Thursday 14 March 2013

My previous book - reviewed. I have also finished Frankenstein's Cat which I'll do a full review of soon.
My life with the Taliban by Mohammad Zaeef 


Mohammed Zaeef was the Taliban’s ambassador to Pakistan and this is his autobiography translated from Pashtun. Zaeef grows up the son of an Imam who is orphaned at an early age, always interested in learning he wishes to become an Imam himself and becomes a Talib (student) of Islam. When the Russians invade he joins the Mujahedeen in their 10 years struggle against the invader. When the Russians leave and “The time of men with guns” happens Zaeef has achieved his dream of becoming an Imam, however as Afghanistan becomes ever more lawless he is one of the core of the Taliban who seek to oust the warlords and create the Islamic Emirate of Afghanistan. They are successful in driving away the warlords (many of who form the Northern Alliance) and protecting the people from their rapacious ways. He then, in turn, becomes the governor of the banks, the minister of industry and mining and the ambassador to Pakistan. He is the ambassador when the Bamyan Buddhas are destroyed, and he deals with the various interested parties seeking to avoid the destruction. He is also ambassador for the whole “Osama issue”, 9/11 and throughout the American invasion and is eventually arrested and taken by stages to Guantanamo, there,  he eventually secures release and returns to Afghanistan.
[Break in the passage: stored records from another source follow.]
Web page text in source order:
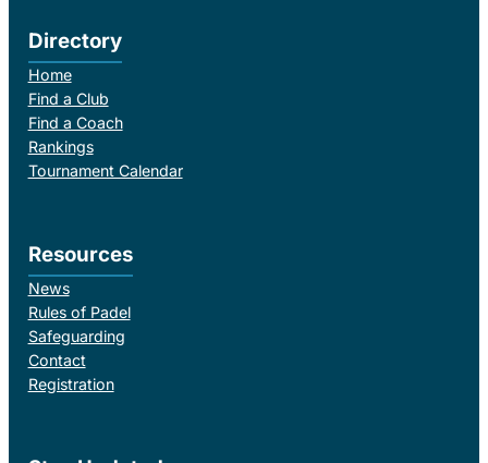
Directory
Home
Find a Club
Find a Coach
Rankings
Tournament Calendar
Resources
News
Rules of Padel
Safeguarding
Contact
Registration

The last chapter is what he thinks of his country now (the book was published a couple of years ago). This is a compelling and fascinating read seeing the momentous events from a very different point of view. I find it interesting that his wife gets barely a mention, I don’t think she’s even named, although he does talk about his children. It’s also telling that what motivates him to join/help form the Taliban is not that the warlords are killing people or extorting money and goods from everyone on the road, or even that they were drug addled dangerous psychopaths (and these were our allies in the war) but that they “took part in adultery and homosexuality”. His attitude to the Bamyan Buddhas was also interesting, when the Japanese said that they had great respect for the Afghan people for being important in Buddhism he replies that the Japanese people need to evolve to a real religion, when he makes the point that the Buddhas are man-made and just stone and therefore not sacred the Japanese counter with the fact the Kaaba is man-made and just stone, that ends the meeting.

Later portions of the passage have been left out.